# [Brief]
In the entries below, some lines hold the string "This"; please say how many, giving the number and nothing else.

***** Provided data

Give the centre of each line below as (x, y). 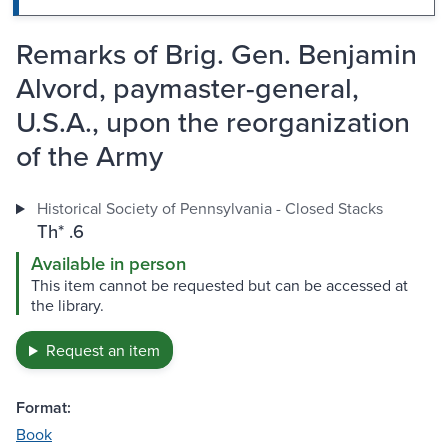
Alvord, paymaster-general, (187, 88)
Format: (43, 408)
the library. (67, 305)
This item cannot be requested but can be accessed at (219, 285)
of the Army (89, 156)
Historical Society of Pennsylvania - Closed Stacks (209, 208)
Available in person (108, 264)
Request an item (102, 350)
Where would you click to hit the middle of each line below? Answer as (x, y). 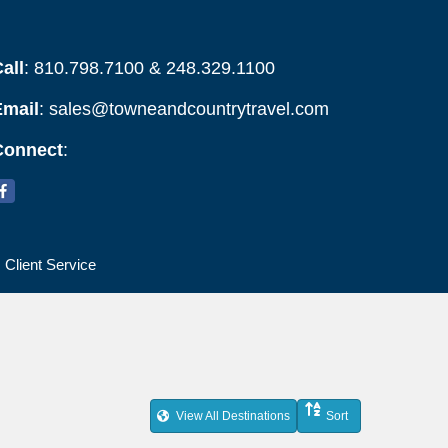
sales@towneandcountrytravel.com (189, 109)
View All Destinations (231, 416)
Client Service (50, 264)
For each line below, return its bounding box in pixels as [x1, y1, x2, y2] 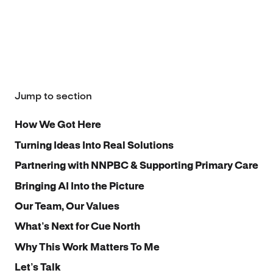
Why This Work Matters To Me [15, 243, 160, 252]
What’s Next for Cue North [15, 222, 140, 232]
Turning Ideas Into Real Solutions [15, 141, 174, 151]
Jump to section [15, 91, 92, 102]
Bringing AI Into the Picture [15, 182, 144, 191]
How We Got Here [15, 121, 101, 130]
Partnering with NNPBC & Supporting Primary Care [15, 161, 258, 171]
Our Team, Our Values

**********

# [Answer section]
2